Aim of the task
If a line in the listing below includes the word "ObtieneNumero", pick it out.

Source records
-------------------------

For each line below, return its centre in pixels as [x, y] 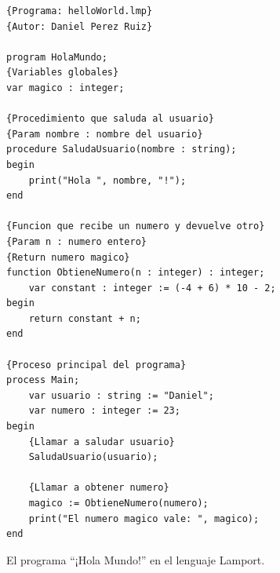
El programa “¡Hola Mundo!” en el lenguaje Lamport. [136, 559]
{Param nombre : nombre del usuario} [105, 134]
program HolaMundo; [57, 57]
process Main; [43, 380]
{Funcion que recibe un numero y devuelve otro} [136, 226]
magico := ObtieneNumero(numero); [118, 503]
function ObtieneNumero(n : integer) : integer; [136, 273]
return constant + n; [85, 318]
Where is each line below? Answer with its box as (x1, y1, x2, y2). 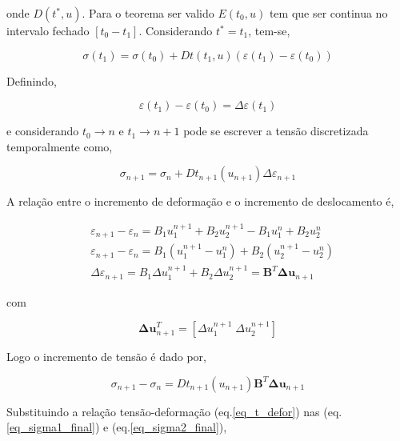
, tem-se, (248, 22, 290, 38)
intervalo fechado (6, 22, 90, 38)
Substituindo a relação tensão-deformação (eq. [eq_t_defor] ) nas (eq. (6, 403, 342, 419)
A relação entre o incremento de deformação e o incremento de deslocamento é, (6, 193, 394, 210)
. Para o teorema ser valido (82, 5, 214, 21)
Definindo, (6, 72, 57, 89)
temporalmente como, (6, 138, 113, 154)
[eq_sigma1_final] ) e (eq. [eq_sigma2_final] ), (6, 419, 227, 435)
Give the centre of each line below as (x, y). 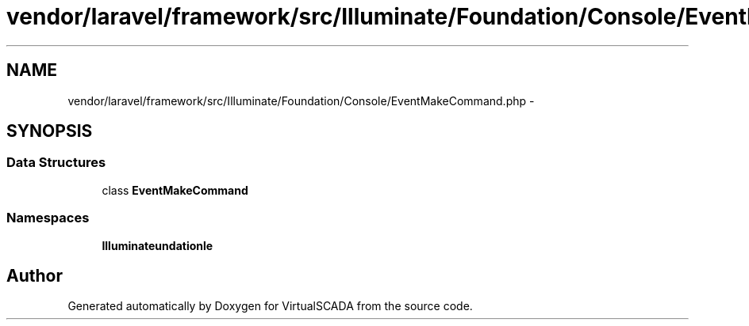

-------------------------

Expected answer
magico := ObtieneNumero(numero); [118, 503]
function ObtieneNumero(n : integer) : integer; [136, 273]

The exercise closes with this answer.